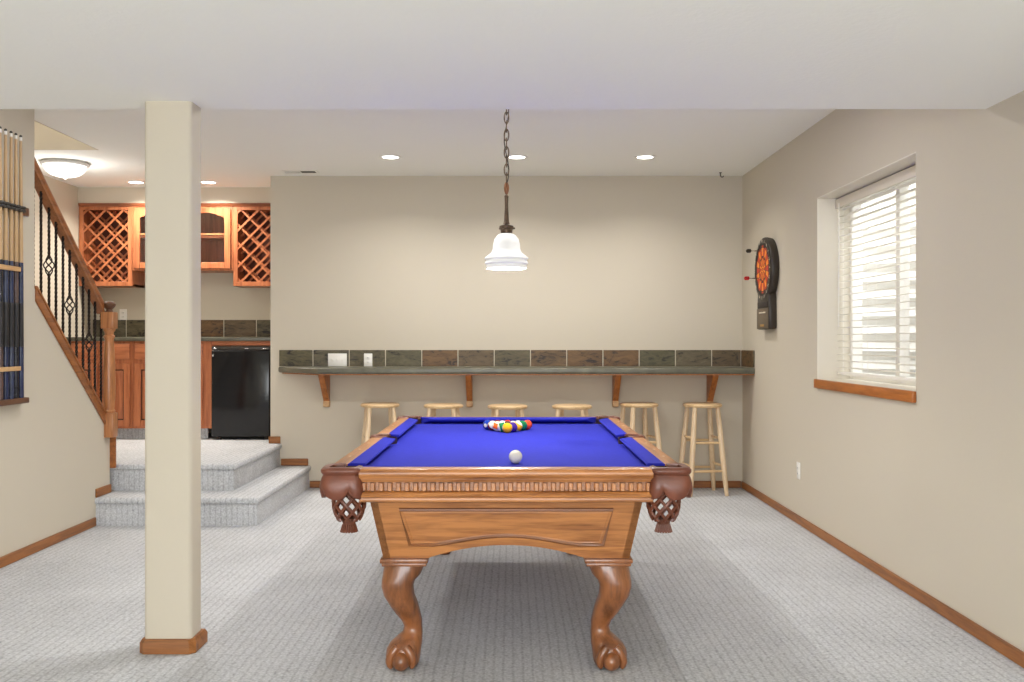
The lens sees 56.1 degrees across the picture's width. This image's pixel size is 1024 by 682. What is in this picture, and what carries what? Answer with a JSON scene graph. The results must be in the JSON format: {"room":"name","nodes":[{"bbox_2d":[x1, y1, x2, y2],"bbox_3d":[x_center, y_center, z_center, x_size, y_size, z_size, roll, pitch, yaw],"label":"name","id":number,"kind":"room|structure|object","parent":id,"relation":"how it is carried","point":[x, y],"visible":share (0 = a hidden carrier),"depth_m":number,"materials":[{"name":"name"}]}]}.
{"room":"basement game room","nodes":[
{"label":"basement game room","id":0,"kind":"room"},
{"bbox_2d":[0,109,109,556],"bbox_3d":[-2.970,-0.180,1.873,0.120,2.940,10.145,0,0,0],"label":"wall","id":1,"kind":"structure","parent":0,"point":[55,451],"depth_m":5.91,"materials":[{"name":"beige paint"}]},
{"bbox_2d":[0,200,28,405],"bbox_3d":[-2.876,-0.215,5.426,0.068,1.160,0.652,0,0,0],"label":"cue rack","id":2,"kind":"object","parent":1,"relation":"attached to","point":[19,208],"visible":0.97,"depth_m":5.48,"materials":[{"name":"brown wood"}]},
{"bbox_2d":[0,126,2,399],"bbox_3d":[-2.874,-0.438,5.390,0.033,1.538,0.032,0,0,0],"label":"pool cue","id":3,"kind":"object","parent":2,"relation":"on","point":[1,222],"visible":1,"depth_m":5.38,"materials":[{"name":"black"}]},
{"bbox_2d":[3,128,8,399],"bbox_3d":[-2.874,-0.438,5.448,0.033,1.538,0.032,0,0,0],"label":"pool cue","id":4,"kind":"object","parent":2,"relation":"on","point":[5,186],"visible":0.98,"depth_m":5.44,"materials":[{"name":"black"}]},
{"bbox_2d":[8,131,13,398],"bbox_3d":[-2.874,-0.438,5.508,0.033,1.538,0.032,0,0,0],"label":"pool cue","id":5,"kind":"object","parent":2,"relation":"on","point":[11,239],"visible":0.97,"depth_m":5.50,"materials":[{"name":"black"}]},
{"bbox_2d":[0,397,28,405],"bbox_3d":[-2.880,0.348,5.386,0.060,0.033,0.572,0,0,0],"label":"shelf","id":6,"kind":"object","parent":2,"relation":"attached to","point":[14,401],"depth_m":5.50,"materials":[{"name":"brown wood"}]},
{"bbox_2d":[14,133,18,397],"bbox_3d":[-2.874,-0.438,5.562,0.033,1.538,0.032,0,0,0],"label":"pool cue","id":7,"kind":"object","parent":2,"relation":"on","point":[16,262],"visible":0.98,"depth_m":5.55,"materials":[{"name":"black"}]},
{"bbox_2d":[18,135,23,397],"bbox_3d":[-2.874,-0.438,5.617,0.033,1.538,0.032,0,0,0],"label":"pool cue","id":8,"kind":"object","parent":2,"relation":"on","point":[20,233],"visible":0.99,"depth_m":5.61,"materials":[{"name":"black"}]},
{"bbox_2d":[0,517,95,567],"bbox_3d":[-2.903,1.258,1.745,0.014,0.061,9.890,0,0,0],"label":"baseboard","id":9,"kind":"structure","parent":1,"relation":"attached to","point":[5,560],"depth_m":5.96,"materials":[{"name":"brown wood"}]},
{"bbox_2d":[95,484,110,497],"bbox_3d":[-2.903,1.063,6.822,0.014,0.061,0.244,0,0,0],"label":"baseboard","id":10,"kind":"structure","parent":1,"relation":"attached to","point":[106,489],"depth_m":6.80,"materials":[{"name":"brown wood"}]},
{"bbox_2d":[34,175,92,336],"bbox_3d":[-4.154,-0.880,6.095,0.120,4.340,6.590,0,0,0],"label":"wall","id":11,"kind":"structure","parent":0,"point":[65,195],"depth_m":8.72,"materials":[{"name":"beige paint"}]},
{"bbox_2d":[34,120,97,149],"bbox_3d":[-3.615,-2.000,5.095,0.959,1.900,4.390,0,0,0],"label":"wall","id":12,"kind":"structure","parent":0,"point":[45,137],"depth_m":7.28,"materials":[{"name":"beige paint"}]},
{"bbox_2d":[78,187,270,202],"bbox_3d":[-3.108,-1.376,9.225,1.972,0.148,0.330,0,0,0],"label":"wall","id":13,"kind":"structure","parent":0,"point":[85,194],"depth_m":9.06,"materials":[{"name":"beige paint"}]},
{"bbox_2d":[93,273,270,432],"bbox_3d":[-3.108,-0.180,9.450,2.212,2.940,0.120,0,0,0],"label":"wall","id":14,"kind":"structure","parent":0,"point":[220,300],"depth_m":9.39,"materials":[{"name":"beige paint"}]},
{"bbox_2d":[78,203,144,287],"bbox_3d":[-3.837,-0.909,9.217,0.502,0.780,0.342,0,0,0],"label":"wine rack cabinet","id":15,"kind":"object","parent":14,"relation":"attached to","point":[105,229],"visible":0.82,"depth_m":9.18,"materials":[{"name":"brown wood"}]},
{"bbox_2d":[119,309,126,319],"bbox_3d":[-3.801,-0.255,9.384,0.072,0.112,0.010,0,0,0],"label":"outlet plate","id":16,"kind":"object","parent":14,"relation":"attached to","point":[122,312],"visible":1,"depth_m":9.38,"materials":[{"name":"white plastic"}]},
{"bbox_2d":[93,320,270,336],"bbox_3d":[-3.109,-0.122,9.382,1.968,0.172,0.016,0,0,0],"label":"tile backsplash","id":17,"kind":"structure","parent":14,"relation":"attached to","point":[126,328],"depth_m":9.38,"materials":[{"name":"tile"}]},
{"bbox_2d":[132,203,232,272],"bbox_3d":[-3.109,-0.982,9.215,0.952,0.634,0.346,0,0,0],"label":"upper cabinet","id":18,"kind":"object","parent":14,"relation":"attached to","point":[216,218],"visible":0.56,"depth_m":9.06,"materials":[{"name":"brown wood"}]},
{"bbox_2d":[140,236,223,240],"bbox_3d":[-3.109,-0.988,9.243,0.916,0.015,0.262,0,0,0],"label":"shelf","id":19,"kind":"object","parent":18,"relation":"attached to","point":[142,238],"depth_m":9.18,"materials":[{"name":"brown wood"}]},
{"bbox_2d":[233,203,270,287],"bbox_3d":[-2.391,-0.909,9.217,0.482,0.780,0.342,0,0,0],"label":"wine rack cabinet","id":20,"kind":"object","parent":14,"relation":"attached to","point":[251,221],"visible":0.58,"depth_m":9.21,"materials":[{"name":"brown wood"}]},
{"bbox_2d":[110,433,281,491],"bbox_3d":[-3.058,1.094,8.203,2.072,0.388,2.375,0,0,0],"label":"step","id":21,"kind":"structure","parent":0,"point":[227,463],"depth_m":7.42,"materials":[{"name":"carpet"}]},
{"bbox_2d":[68,341,135,437],"bbox_3d":[-3.779,0.450,9.074,0.622,0.898,0.628,0,0,0],"label":"base cabinet","id":22,"kind":"object","parent":21,"relation":"on","point":[123,349],"visible":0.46,"depth_m":8.76,"materials":[{"name":"brown wood"}]},
{"bbox_2d":[133,341,211,437],"bbox_3d":[-3.106,0.450,9.074,0.720,0.898,0.628,0,0,0],"label":"base cabinet","id":23,"kind":"object","parent":21,"relation":"on","point":[138,346],"visible":0.31,"depth_m":8.78,"materials":[{"name":"brown wood"}]},
{"bbox_2d":[66,337,270,345],"bbox_3d":[-3.108,0.003,9.069,1.968,0.078,0.638,0,0,0],"label":"countertop","id":24,"kind":"structure","parent":23,"relation":"on","point":[216,341],"depth_m":8.75,"materials":[{"name":"stone"}]},
{"bbox_2d":[212,346,270,438],"bbox_3d":[-2.470,0.475,9.030,0.530,0.850,0.621,0,0,0],"label":"mini fridge","id":25,"kind":"object","parent":21,"relation":"on","point":[241,375],"visible":0.9,"depth_m":8.73,"materials":[{"name":"black plastic"}]},
{"bbox_2d":[95,466,310,524],"bbox_3d":[-2.337,1.192,7.566,1.145,0.195,1.741,0,0,0],"label":"step","id":26,"kind":"structure","parent":0,"point":[253,502],"depth_m":6.71,"materials":[{"name":"carpet"}]},
{"bbox_2d":[34,109,834,186],"bbox_3d":[-0.970,-1.500,6.796,6.489,0.100,5.387,0,0,0],"label":"ceiling","id":27,"kind":"structure","parent":0,"point":[240,147],"depth_m":6.98,"materials":[{"name":"white paint"}]},
{"bbox_2d":[40,158,89,178],"bbox_3d":[-3.628,-1.381,7.792,0.368,0.137,0.368,0,0,0],"label":"dome ceiling light","id":28,"kind":"object","parent":27,"relation":"attached to","point":[59,167],"visible":1,"depth_m":7.68,"materials":[{"name":"white glass"}]},
{"bbox_2d":[126,181,144,183],"bbox_3d":[-3.430,-1.446,8.760,0.180,0.006,0.180,0,0,0],"label":"recessed light","id":29,"kind":"object","parent":27,"relation":"in","point":[130,182],"visible":0.98,"depth_m":8.76,"materials":[{"name":"white glass"}]},
{"bbox_2d":[201,181,218,183],"bbox_3d":[-2.770,-1.446,8.760,0.180,0.006,0.180,0,0,0],"label":"recessed light","id":30,"kind":"object","parent":27,"relation":"in","point":[202,182],"visible":0.94,"depth_m":8.76,"materials":[{"name":"white glass"}]},
{"bbox_2d":[282,170,318,173],"bbox_3d":[-1.805,-1.441,8.202,0.294,0.016,0.119,0,0,0],"label":"ceiling vent","id":31,"kind":"object","parent":27,"relation":"in","point":[284,171],"visible":1,"depth_m":8.17,"materials":[{"name":"white plastic"}]},
{"bbox_2d":[379,155,401,159],"bbox_3d":[-0.957,-1.446,7.559,0.180,0.006,0.180,0,0,0],"label":"recessed light","id":32,"kind":"object","parent":27,"relation":"in","point":[388,157],"visible":1,"depth_m":7.56,"materials":[{"name":"white glass"}]},
{"bbox_2d":[484,109,528,269],"bbox_3d":[-0.028,-0.912,4.949,0.221,1.078,0.221,0,0,25],"label":"pendant lamp","id":33,"kind":"object","parent":27,"relation":"hanging from","point":[506,254],"visible":0.76,"depth_m":4.90,"materials":[{"name":"white glass"}]},
{"bbox_2d":[508,155,527,159],"bbox_3d":[0.039,-1.446,7.559,0.180,0.006,0.180,0,0,0],"label":"recessed light","id":34,"kind":"object","parent":27,"relation":"in","point":[514,157],"visible":0.89,"depth_m":7.57,"materials":[{"name":"white glass"}]},
{"bbox_2d":[634,155,655,159],"bbox_3d":[1.047,-1.446,7.559,0.180,0.006,0.180,0,0,0],"label":"recessed light","id":35,"kind":"object","parent":27,"relation":"in","point":[640,157],"visible":1,"depth_m":7.56,"materials":[{"name":"white glass"}]},
{"bbox_2d":[271,176,741,487],"bbox_3d":[0.076,-0.180,8.496,4.397,2.940,0.120,0,0,0],"label":"wall","id":36,"kind":"structure","parent":0,"point":[358,262],"depth_m":8.44,"materials":[{"name":"beige paint"}]},
{"bbox_2d":[269,436,279,442],"bbox_3d":[-2.085,0.869,8.429,0.102,0.061,0.014,0,0,0],"label":"baseboard","id":37,"kind":"structure","parent":36,"relation":"attached to","point":[272,439],"depth_m":8.42,"materials":[{"name":"brown wood"}]},
{"bbox_2d":[281,459,307,465],"bbox_3d":[-1.909,1.063,8.429,0.238,0.061,0.014,0,0,0],"label":"baseboard","id":38,"kind":"structure","parent":36,"relation":"attached to","point":[284,462],"depth_m":8.42,"materials":[{"name":"brown wood"}]},
{"bbox_2d":[278,367,754,406],"bbox_3d":[-0.014,0.402,8.217,4.076,0.352,0.435,0,0,0],"label":"bar ledge","id":39,"kind":"object","parent":36,"relation":"attached to","point":[712,374],"visible":0.91,"depth_m":8.00,"materials":[{"name":"stone"}]},
{"bbox_2d":[279,350,754,367],"bbox_3d":[-0.011,0.152,8.220,4.071,0.147,0.430,0,0,0],"label":"tile backsplash","id":40,"kind":"structure","parent":36,"relation":"attached to","point":[287,358],"depth_m":8.42,"materials":[{"name":"tile"}]},
{"bbox_2d":[328,353,346,365],"bbox_3d":[-1.531,0.166,8.414,0.165,0.114,0.016,0,0,0],"label":"switch plate","id":41,"kind":"object","parent":40,"relation":"attached to","point":[334,359],"visible":1,"depth_m":8.42,"materials":[{"name":"white plastic"}]},
{"bbox_2d":[364,353,371,365],"bbox_3d":[-1.261,0.166,8.417,0.074,0.114,0.010,0,0,0],"label":"outlet plate","id":42,"kind":"object","parent":40,"relation":"attached to","point":[367,356],"visible":1,"depth_m":8.42,"materials":[{"name":"white plastic"}]},
{"bbox_2d":[310,481,740,487],"bbox_3d":[0.118,1.258,8.429,3.784,0.061,0.014,0,0,0],"label":"baseboard","id":43,"kind":"structure","parent":36,"relation":"attached to","point":[313,484],"depth_m":8.42,"materials":[{"name":"brown wood"}]},
{"bbox_2d":[0,488,1023,681],"bbox_3d":[-1.038,1.350,3.045,6.525,0.120,12.890,0,0,0],"label":"floor","id":44,"kind":"structure","parent":0,"point":[738,590],"depth_m":4.53,"materials":[{"name":"carpet"}]},
{"bbox_2d":[145,101,200,638],"bbox_3d":[-1.423,0.149,4.035,0.197,2.281,0.136,0,0,0],"label":"column","id":45,"kind":"structure","parent":44,"relation":"on","point":[172,128],"depth_m":3.97,"materials":[{"name":"beige paint"}]},
{"bbox_2d":[140,629,207,653],"bbox_3d":[-1.423,1.260,4.035,0.233,0.059,0.172,0,0,0],"label":"baseboard","id":46,"kind":"structure","parent":45,"relation":"attached to","point":[147,646],"depth_m":3.95,"materials":[{"name":"brown wood"}]},
{"bbox_2d":[360,402,399,444],"bbox_3d":[-1.114,0.908,8.101,0.346,0.767,0.345,0,0,-14],"label":"bar stool","id":47,"kind":"object","parent":44,"relation":"on","point":[368,406],"visible":0.45,"depth_m":8.01,"materials":[{"name":"beige wood"}]},
{"bbox_2d":[424,403,462,416],"bbox_3d":[-0.571,0.908,8.000,0.346,0.767,0.345,0,0,6],"label":"bar stool","id":48,"kind":"object","parent":44,"relation":"on","point":[431,407],"visible":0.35,"depth_m":7.89,"materials":[{"name":"beige wood"}]},
{"bbox_2d":[319,416,692,670],"bbox_3d":[-0.022,0.881,4.830,1.404,0.818,2.530,0,0,0],"label":"pool table","id":49,"kind":"object","parent":44,"relation":"on","point":[433,486],"visible":1,"depth_m":3.71,"materials":[{"name":"blue fabric"}]},
{"bbox_2d":[348,437,394,465],"bbox_3d":[-0.607,0.493,4.240,0.062,0.036,1.030,0,0,0],"label":"cushion","id":50,"kind":"object","parent":49,"relation":"on","point":[378,450],"depth_m":4.19,"materials":[{"name":"blue fabric"}]},
{"bbox_2d":[389,418,417,437],"bbox_3d":[-0.607,0.493,5.420,0.062,0.036,1.030,0,0,0],"label":"cushion","id":51,"kind":"object","parent":49,"relation":"on","point":[406,427],"depth_m":5.37,"materials":[{"name":"blue fabric"}]},
{"bbox_2d":[483,420,489,429],"bbox_3d":[-0.141,0.486,5.575,0.057,0.057,0.057,0,0,43],"label":"ball","id":52,"kind":"object","parent":49,"relation":"on","point":[485,423],"visible":0.77,"depth_m":5.55,"materials":[{"name":"blue plastic"}]},
{"bbox_2d":[488,421,494,429],"bbox_3d":[-0.112,0.486,5.525,0.057,0.057,0.057,0,0,20],"label":"ball","id":53,"kind":"object","parent":49,"relation":"on","point":[490,423],"visible":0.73,"depth_m":5.50,"materials":[{"name":"white plastic"}]},
{"bbox_2d":[492,421,499,430],"bbox_3d":[-0.084,0.486,5.475,0.057,0.057,0.057,0,0,20],"label":"ball","id":54,"kind":"object","parent":49,"relation":"on","point":[495,424],"visible":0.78,"depth_m":5.46,"materials":[{"name":"white plastic"}]},
{"bbox_2d":[497,422,504,431],"bbox_3d":[-0.055,0.486,5.425,0.057,0.057,0.057,0,0,-14],"label":"ball","id":55,"kind":"object","parent":49,"relation":"on","point":[499,427],"visible":0.56,"depth_m":5.41,"materials":[{"name":"white plastic"}]},
{"bbox_2d":[363,466,648,466],"bbox_3d":[-0.022,0.493,3.680,1.100,0.036,0.062,0,0,0],"label":"cushion","id":56,"kind":"object","parent":49,"relation":"on","point":[363,466],"depth_m":3.65,"materials":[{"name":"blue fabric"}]},
{"bbox_2d":[502,423,511,432],"bbox_3d":[-0.026,0.486,5.375,0.057,0.057,0.057,0,0,26],"label":"ball","id":57,"kind":"object","parent":49,"relation":"on","point":[507,427],"visible":1,"depth_m":5.36,"materials":[{"name":"yellow plastic"}]},
{"bbox_2d":[421,417,595,422],"bbox_3d":[-0.022,0.493,5.980,1.100,0.036,0.062,0,0,0],"label":"cushion","id":58,"kind":"object","parent":49,"relation":"on","point":[423,419],"depth_m":5.97,"materials":[{"name":"blue fabric"}]},
{"bbox_2d":[510,422,516,431],"bbox_3d":[0.003,0.486,5.425,0.057,0.057,0.057,0,0,26],"label":"ball","id":59,"kind":"object","parent":49,"relation":"on","point":[514,425],"visible":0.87,"depth_m":5.41,"materials":[{"name":"purple plastic"}]},
{"bbox_2d":[509,450,521,463],"bbox_3d":[0.015,0.486,4.033,0.057,0.057,0.057,0,0,0],"label":"cue ball","id":60,"kind":"object","parent":49,"relation":"on","point":[515,456],"visible":1,"depth_m":4.01,"materials":[{"name":"beige plastic"}]},
{"bbox_2d":[515,421,521,430],"bbox_3d":[0.032,0.486,5.475,0.057,0.057,0.057,0,0,31],"label":"ball","id":61,"kind":"object","parent":49,"relation":"on","point":[519,424],"visible":0.73,"depth_m":5.46,"materials":[{"name":"plastic"}]},
{"bbox_2d":[520,421,526,429],"bbox_3d":[0.060,0.486,5.525,0.057,0.057,0.057,0,0,16],"label":"ball","id":62,"kind":"object","parent":49,"relation":"on","point":[524,424],"visible":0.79,"depth_m":5.50,"materials":[{"name":"green plastic"}]},
{"bbox_2d":[525,420,531,429],"bbox_3d":[0.089,0.486,5.575,0.057,0.057,0.057,0,0,30],"label":"ball","id":63,"kind":"object","parent":49,"relation":"on","point":[529,423],"visible":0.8,"depth_m":5.55,"materials":[{"name":"red plastic"}]},
{"bbox_2d":[599,418,626,437],"bbox_3d":[0.563,0.493,5.420,0.062,0.036,1.030,0,0,0],"label":"cushion","id":64,"kind":"object","parent":49,"relation":"on","point":[609,427],"depth_m":5.37,"materials":[{"name":"blue fabric"}]},
{"bbox_2d":[620,437,664,465],"bbox_3d":[0.563,0.493,4.240,0.062,0.036,1.030,0,0,0],"label":"cushion","id":65,"kind":"object","parent":49,"relation":"on","point":[633,448],"depth_m":4.19,"materials":[{"name":"blue fabric"}]},
{"bbox_2d":[488,404,526,416],"bbox_3d":[-0.037,0.908,7.901,0.346,0.767,0.345,0,0,-9],"label":"bar stool","id":66,"kind":"object","parent":44,"relation":"on","point":[518,408],"visible":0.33,"depth_m":7.80,"materials":[{"name":"beige wood"}]},
{"bbox_2d":[552,404,591,416],"bbox_3d":[0.494,0.908,7.901,0.346,0.767,0.345,0,0,11],"label":"bar stool","id":67,"kind":"object","parent":44,"relation":"on","point":[583,408],"visible":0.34,"depth_m":7.80,"materials":[{"name":"beige wood"}]},
{"bbox_2d":[619,402,661,450],"bbox_3d":[1.076,0.908,8.136,0.346,0.767,0.345,0,0,-17],"label":"bar stool","id":68,"kind":"object","parent":44,"relation":"on","point":[644,405],"visible":0.47,"depth_m":8.05,"materials":[{"name":"beige wood"}]},
{"bbox_2d":[679,402,728,496],"bbox_3d":[1.609,0.908,8.115,0.346,0.767,0.345,0,0,-8],"label":"bar stool","id":69,"kind":"object","parent":44,"relation":"on","point":[709,405],"visible":0.88,"depth_m":8.01,"materials":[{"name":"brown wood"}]},
{"bbox_2d":[0,0,1023,108],"bbox_3d":[-0.378,-1.270,0.377,5.305,0.559,7.453,0,0,0],"label":"ceiling","id":70,"kind":"structure","parent":0,"point":[55,54],"depth_m":3.32,"materials":[{"name":"white paint"}]},
{"bbox_2d":[742,91,1023,651],"bbox_3d":[2.175,-0.180,2.668,0.300,2.940,11.736,0,0,0],"label":"wall","id":71,"kind":"structure","parent":0,"point":[930,490],"depth_m":4.74,"materials":[{"name":"beige paint"}]},
{"bbox_2d":[754,237,778,329],"bbox_3d":[1.989,-0.450,7.512,0.071,0.720,0.500,0,0,0],"label":"dartboard","id":72,"kind":"object","parent":71,"relation":"attached to","point":[766,270],"visible":1,"depth_m":7.38,"materials":[{"name":"black plastic"}]},
{"bbox_2d":[797,462,799,479],"bbox_3d":[2.020,0.914,6.775,0.010,0.120,0.074,0,0,0],"label":"outlet plate","id":73,"kind":"object","parent":71,"relation":"attached to","point":[798,463],"visible":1,"depth_m":6.76,"materials":[{"name":"white plastic"}]},
{"bbox_2d":[814,152,915,402],"bbox_3d":[2.156,-0.320,5.591,0.307,1.260,1.570,0,0,0],"label":"window","id":74,"kind":"structure","parent":71,"relation":"in","point":[828,361],"depth_m":6.33,"materials":[{"name":"white plastic"}]},
{"bbox_2d":[835,165,915,382],"bbox_3d":[2.169,-0.357,5.593,0.076,1.158,1.538,0,0,0],"label":"window blind","id":75,"kind":"object","parent":74,"relation":"attached to","point":[908,174],"visible":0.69,"depth_m":5.69,"materials":[{"name":"beige plastic"}]},
{"bbox_2d":[741,481,1023,667],"bbox_3d":[2.018,1.258,2.611,0.014,0.061,11.621,0,0,0],"label":"baseboard","id":76,"kind":"structure","parent":71,"relation":"attached to","point":[1011,652],"depth_m":4.87,"materials":[{"name":"brown wood"}]},
{"bbox_3d":[2.725,0.840,5.593,0.800,0.100,2.600,0,0,0],"label":"ground","id":77,"kind":"structure","parent":0,"visible":0},
{"bbox_2d":[862,184,915,376],"bbox_3d":[2.643,-0.200,5.593,0.635,1.980,2.130,0,0,0],"label":"window well","id":78,"kind":"structure","parent":77,"relation":"on","point":[912,289],"depth_m":6.58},
{"bbox_3d":[-3.562,-0.270,5.550,1.062,2.340,2.750,0,0,0],"label":"floor","id":79,"kind":"structure","parent":0,"visible":0},
{"bbox_2d":[34,157,117,467],"bbox_3d":[-2.946,-0.384,6.083,0.198,2.607,1.766,0,0,0],"label":"stair railing","id":80,"kind":"object","parent":79,"relation":"on","point":[108,318],"visible":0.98,"depth_m":6.48,"materials":[{"name":"brown wood"}]},
{"bbox_2d":[43,255,54,275],"bbox_3d":[-2.942,-0.478,6.100,0.063,0.140,0.063,0,0,28],"label":"basket","id":81,"kind":"object","parent":80,"relation":"on","point":[48,256],"depth_m":6.09,"materials":[{"name":"metal"}]},
{"bbox_2d":[64,295,74,315],"bbox_3d":[-2.942,-0.236,6.386,0.063,0.140,0.063,0,0,28],"label":"basket","id":82,"kind":"object","parent":80,"relation":"on","point":[69,296],"depth_m":6.38,"materials":[{"name":"metal"}]},
{"bbox_2d":[84,333,93,351],"bbox_3d":[-2.942,0.010,6.677,0.063,0.140,0.063,0,0,28],"label":"basket","id":83,"kind":"object","parent":80,"relation":"on","point":[88,334],"depth_m":6.67,"materials":[{"name":"metal"}]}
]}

◇ ◇ ◇

● EXERCISE AIM
Where a line of the data above includes "tile", copy that line.

● TASK RESPONSE
{"bbox_2d":[93,320,270,336],"bbox_3d":[-3.109,-0.122,9.382,1.968,0.172,0.016,0,0,0],"label":"tile backsplash","id":17,"kind":"structure","parent":14,"relation":"attached to","point":[126,328],"depth_m":9.38,"materials":[{"name":"tile"}]},
{"bbox_2d":[279,350,754,367],"bbox_3d":[-0.011,0.152,8.220,4.071,0.147,0.430,0,0,0],"label":"tile backsplash","id":40,"kind":"structure","parent":36,"relation":"attached to","point":[287,358],"depth_m":8.42,"materials":[{"name":"tile"}]},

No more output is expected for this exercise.